Shortly thereafter, seizing the moment and purchasing many commercial properties, Winston E. Willis set about cleaning up the financially devastated corner block. He revitalized this blighted area with brightly lit colorful buildings, well-run stores, and 24-hour security, and created an inner-city Disneyland. Movie theaters, penny arcades, restaurants, bars, adult book stores, office suites, clothing stores, and beauty and barber shops transformed the deserted corner block and brought renewed prosperity to the black community. The new '"105th and Euclid, sometimes known colloquially as "The Block," or "The Five," became the most "happening" place in the city, offering something for everyone. The popular New Orleans Restaurant offered free meals on Saturdays, the Scrumpy-Dump Cinema offered family entertainment at affordable prices, and a state liquor store was open until midnight.
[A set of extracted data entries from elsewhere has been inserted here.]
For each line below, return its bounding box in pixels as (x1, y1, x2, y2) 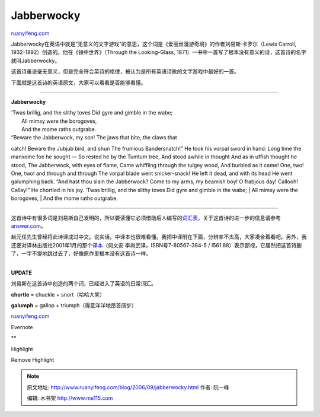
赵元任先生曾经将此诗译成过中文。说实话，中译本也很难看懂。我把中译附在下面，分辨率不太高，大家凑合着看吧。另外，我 (11, 233, 307, 240)
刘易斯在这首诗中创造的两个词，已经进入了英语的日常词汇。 (11, 280, 156, 287)
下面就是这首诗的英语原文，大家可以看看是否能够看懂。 (11, 79, 146, 86)
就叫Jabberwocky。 (11, 57, 60, 64)
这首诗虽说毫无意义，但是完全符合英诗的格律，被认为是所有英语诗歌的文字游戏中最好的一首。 (11, 68, 239, 75)
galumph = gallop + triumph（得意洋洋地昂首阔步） (11, 302, 137, 309)
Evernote (11, 323, 33, 330)
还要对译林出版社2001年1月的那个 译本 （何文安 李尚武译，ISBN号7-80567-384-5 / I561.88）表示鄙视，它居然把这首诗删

On August 5, 1914, the American Traffic Signal Company installed a traffic signal system on the corner of East 105th Street and Euclid Avenue, the first traffic light installed in the United States.

== Blaxploitation era ==
During the early 70s, after extensive remodeling and refurbishing, the Performing Arts Theater became the Scrumpy-Dump Cinema, Cleveland's first and only black-owned movie theater, hosting popular exhibitions of Blaxploitation features such as Shaft, Foxy Brown, Across 110th Street, Blacula, Cleopatra Jones, Cotton Comes to Harlem, and The Mack. In the summer of 1972, the Scrumpy-Dump hosted the first-run opening of the major theatrical motion picture release of Super Fly. With Curtis Mayfield's soundtrack wafting out onto Euclid Avenue, black Clevelanders by the thousands lined up for the inner-city version of a Hollywood red carpet event. Many similar openings occurred subsequently at the popular neighborhood theater as the movie genre grew in popularity.

== Redevelopment ==
The transformation of the 105th and Euclid intersection and wild successes of the 23 businesses were not welcomed by the powerful establishment elite and other institutional neighbors in the previously racially restricted University Circle area. The visible infiltration of such large numbers of blacks into their community was viewed as "an eyesore". As reported in the local press, the City of Cleveland's and Cleveland Clinic Foundation's joint plans for creating a sprawling, mega-billion-dollar medical educational metropolis connecting Case Western Reserve University, University hospitals, and the clinic were well underway. Having formed this alliance to become one of the most dominant medical facilities in the country, these powerful entities also joined forces in seizing strategically located parcels situated in the middle of their planned massive expansion. In spite of years of legal battles and courtroom confrontations, the adversaries proved to be too powerful. Finally, in 1982, with its millionaire owner incarcerated on a bogus bad check charge and isolated in solitary confinement in a penal facility 190 miles away, the entire block was seized, cordoned off and demolished "to make way for redevelopment" and further expansion of the Cleveland Clinic Foundation. According to the City of Cleveland's official version of the land takings, and as recorded in the Encyclopedia of Cleveland History:

By 1970 Doan's Corners was overcome by the epidemic urban blight that claimed the surrounding neighborhoods of the east side. Virtually no remnant of Doan's Corners remains today, the area having been cleared for expansion of the Cleveland Clinic Foundation West of E. 105th Street and for the W. O. Walker Industrial Rehabilitation Center on the South side of Euclid Avenue between E. 105th and E. 107th Streets.

Although scores of other African-American property owners were driven out of the 105th and Euclid area and defeated under dubious land-grab tactics, Winston E. Willis, has continued his decades-long struggle to defend his property rights.